-- Source data --
------------------------------------
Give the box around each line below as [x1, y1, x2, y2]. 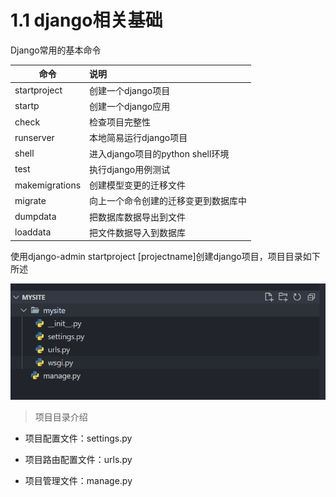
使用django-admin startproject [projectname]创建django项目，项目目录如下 [10, 251, 321, 263]
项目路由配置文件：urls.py [24, 453, 133, 465]
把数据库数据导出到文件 [89, 211, 187, 223]
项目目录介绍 [34, 411, 88, 423]
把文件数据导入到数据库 [89, 226, 187, 238]
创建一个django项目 [89, 84, 171, 96]
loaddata [14, 226, 52, 238]
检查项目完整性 [89, 116, 152, 128]
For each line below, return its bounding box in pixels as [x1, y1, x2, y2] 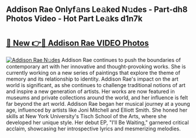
------------------------------------
-- Exercise details --
From the first line to the last, copy the listing above exactly, dropping all images.

-- Response area --
Give the box around each line below as [x1, y1, x2, y2]. 
使用django-admin startproject [projectname]创建django项目，项目目录如下 [10, 251, 321, 263]
项目路由配置文件：urls.py [24, 453, 133, 465]
把数据库数据导出到文件 [89, 211, 187, 223]
项目目录介绍 [34, 411, 88, 423]
把文件数据导入到数据库 [89, 226, 187, 238]
创建一个django项目 [89, 84, 171, 96]
loaddata [14, 226, 52, 238]
检查项目完整性 [89, 116, 152, 128]
For each line below, return its bounding box in pixels as [x1, y1, x2, y2] 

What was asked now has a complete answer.